Like letters past, the 36 lawmakers undersigned in Wednesday’s letter argue that the SFD rule, even if not in direct violation of FAST Act stipulations, is in violation of the spirit of the law and the required overhaul of the CSA program.
“While you are in the process of implementing the FAST Act reforms, it is inconceivable that you would propose using the same data and analysis Congress has agreed is faulty in a new safety fitness determination methodology,” the lawmakers write, adding that the CSA reforms should be “fully completed” before the new carrier rating methodology is formed.
FMCSA, however, has said it’s well within its legal boundaries to produce the Safety Fitness rule, despite the required CSA reforms in the FAST Act.
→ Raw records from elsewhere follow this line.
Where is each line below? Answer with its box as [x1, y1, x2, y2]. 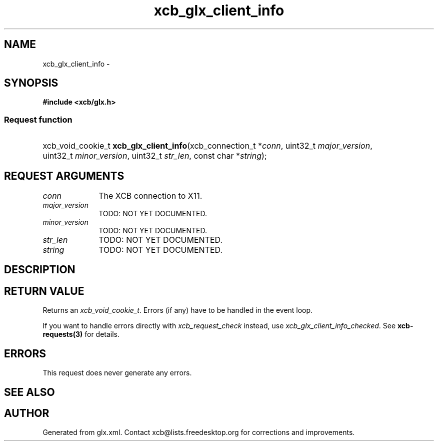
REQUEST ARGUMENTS [4, 169, 124, 182]
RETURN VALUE [4, 284, 84, 297]
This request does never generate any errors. [42, 368, 192, 377]
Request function [4, 114, 72, 125]
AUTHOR [4, 406, 49, 419]
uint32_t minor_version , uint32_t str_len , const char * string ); [42, 151, 267, 161]
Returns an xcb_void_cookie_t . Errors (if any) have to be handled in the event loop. [42, 306, 313, 315]
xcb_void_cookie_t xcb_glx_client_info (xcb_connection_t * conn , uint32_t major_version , [42, 141, 372, 151]
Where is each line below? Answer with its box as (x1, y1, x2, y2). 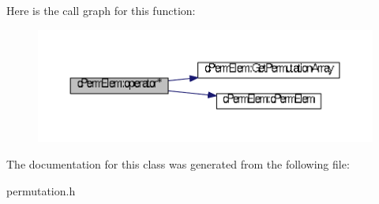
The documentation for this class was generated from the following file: (6, 156, 350, 172)
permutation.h (6, 182, 76, 198)
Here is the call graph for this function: (6, 2, 196, 18)

In a media briefing held last month, FMCSA’s head of compliance Joe DeLorenzo said the rule does not make use of the most questionable parts of CSA — the percentile rankings and alerts, which were pulled from public view by the FAST Act — and that the rule would expand FMCSA’s ability to target high risk carriers.
Trucking groups and lawmakers have consistently disagreed, with several major trucking organizations filing a series of letters with FMCSA and Congress hoping to stop the SFD rulemaking.
Last month, a group of 33 members of the U.S. House, several of which are also co-signed in this week’s letter to Darling, sent a letter to House leadership, asking them to take up the matter in upcoming legislation.